Enterprise Integration

Also in XML-Deviant

The More Things Change

The most common use for, particularly data-oriented, XML is as a means of integration or data interchange between enterprise applications inside and outside the firewall. Middleware has been a growth industry over the last few years, and with the increasing use of XML for this kind of messaging, a NXD becomes a prime candidate for managing the message flow. This is particularly true when messages will not be consumed immediately (and need to be cached), must be logged for legal reasons, or require transaction support.

XML DBMSs *are* solutions for all sorts of interesting problems, especially in a world where XML is the "lingua franca" of electronic commerce. You *can* normalize XML purchase orders that come in from SOAP, Web pages, etc. into 20-30 RDBMS tables, with the help of an army of programmers and DBAs to cope with diversity and evolution... or you can do this much more simply with an XML DBMS. (Michael Champion)

Native XML databases look like a good way to integrate data from a variety of backends, and I think the winning native XML databases of the future will do this transparently and bi-directionally. (Some are already doing it today.) Relational databases may have problems in this area, since the result of integrating data from a variety of sources is likely to be semi-structured data, not structured data. (Ronald Bourret)

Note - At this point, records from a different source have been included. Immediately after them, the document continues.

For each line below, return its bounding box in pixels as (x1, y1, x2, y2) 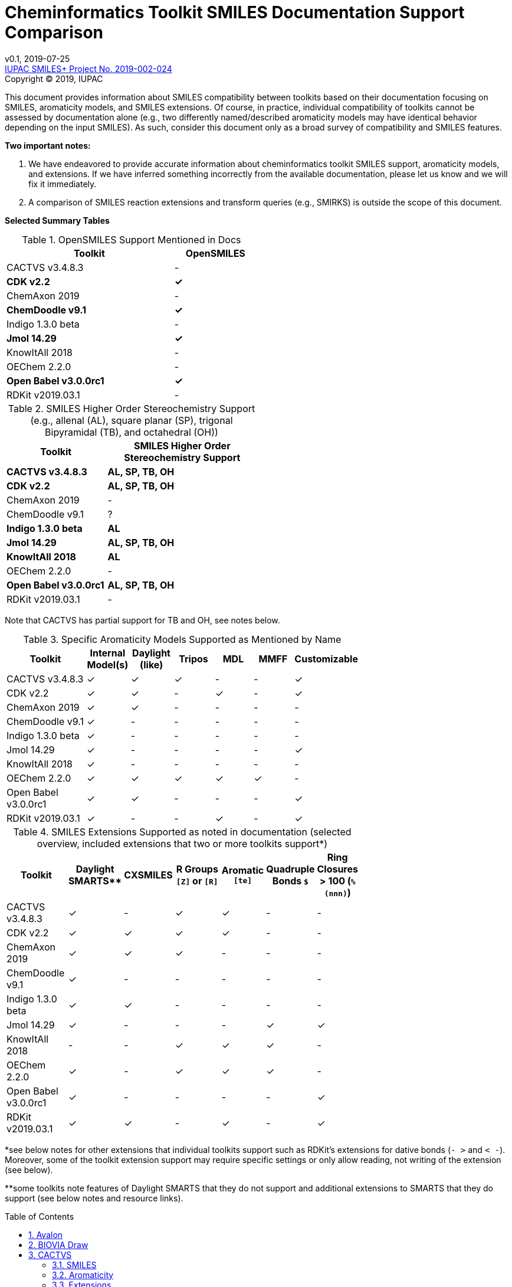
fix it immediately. (28, 178, 97, 189)
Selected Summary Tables (5, 215, 110, 226)
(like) (139, 658, 163, 671)
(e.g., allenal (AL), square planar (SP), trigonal (30, 414, 233, 426)
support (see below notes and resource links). (5, 1193, 183, 1203)
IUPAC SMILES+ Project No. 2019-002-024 (5, 63, 172, 74)
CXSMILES (124, 868, 173, 881)
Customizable (294, 652, 358, 665)

I agree very much that integrating data from a variety of backends is one of the promising areas for native XML DBMSes, and that ability to handle semi-structured data is a key benefit.

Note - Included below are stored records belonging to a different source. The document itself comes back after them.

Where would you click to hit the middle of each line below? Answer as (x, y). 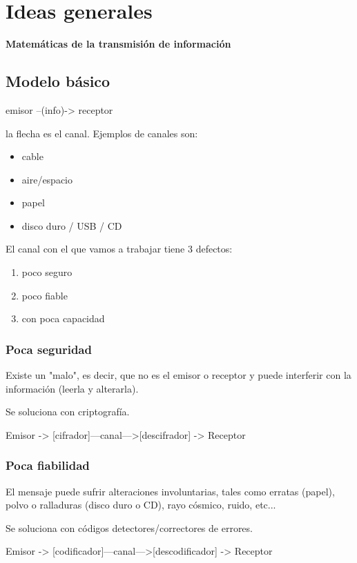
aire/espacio (47, 179)
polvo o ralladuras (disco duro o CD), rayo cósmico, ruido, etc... (141, 505)
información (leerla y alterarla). (72, 388)
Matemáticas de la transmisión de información (118, 44)
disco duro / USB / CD (72, 225)
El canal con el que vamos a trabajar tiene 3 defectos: (119, 249)
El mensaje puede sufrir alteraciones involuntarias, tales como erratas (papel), (170, 491)
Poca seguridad (49, 349)

Some native XML DBMSes are also well-suited to serve the role of a middle-tier persistent transactional distributed cache. (Dan Weinreb)

Whether physical XML or a virtual view, data integration is one of the biggest reasons for XML, and providing database functionality for the XML view is one of the biggest reasons for an XML database. (Jonathan Robie)

...Hide the godawful mess in the back office behind an XML representation cached in an XML DBMS so that other applications don't have to know or care about the voodoo behind the scenes.

...if the godawful mess in the back office is glued to the buzzword-du-jour-MLs out on the wireless web somewhere via some tangled mess of CGI/ASP/JSP/SOAP triggered by diverse XML B2B/B2C/A2A messages, how will you ever keep track of what is really going on from a point of view that management cares about, or to give customers a coherent answer when the widget they ordered from your virtual store didn't show up, but the credit card statement did? Logging the "transient" XML data can help. (Michael Champion)

No doubt there are other factors which could be added to the above list and more opinions that could be added to help weigh one against another. I hope this is a useful starting point for further discussions.